The Inference Challenge
Serving large language models at scale presents unique challenges. Unlike training, inference is memory-bandwidth bound, and the autoregressive nature of generation means each token depends on all previous tokens.
KV Cache
The key-value cache stores attention keys and values from previous tokens, avoiding recomputation during generation. Without it, each forward pass would recompute attention over the entire context.
class KVCache:
def __init__(self, max_seq_len: int, num_heads: int, head_dim: int):
self.k_cache = torch.zeros(max_seq_len, num_heads, head_dim)

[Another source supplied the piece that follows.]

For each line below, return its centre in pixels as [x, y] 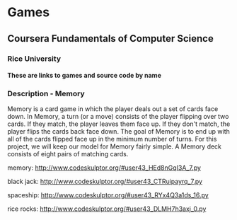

self.v_cache = torch.zeros(max_seq_len, num_heads, head_dim)
self.current_len = 0
def update(self, k: Tensor, v: Tensor) -> tuple[Tensor, Tensor]:
self.k_cache[self.current_len] = k
self.v_cache[self.current_len] = v
self.current_len += 1
return self.k_cache[:self.current_len], self.v_cache[:self.current_len]Speculative Decoding
Use a small draft model to generate candidate tokens, then verify with the large model in parallel. When drafts are accepted, we get multiple tokens per large model forward pass.
Continuous Batching
Instead of static batching where all sequences must complete before the next batch, continuous batching allows new requests to join mid-generation, dramatically improving GPU utilization.
Quantization
Reducing model weights from FP16 to INT8 or INT4 halves or quarters memory requirements with minimal quality degradation using techniques like GPTQ and AWQ.
Conclusion
LLM inference optimization is a rapidly evolving field. The combination of KV caching, speculative decoding, and continuous batching can achieve 10–100x improvements in throughput over naive implementations.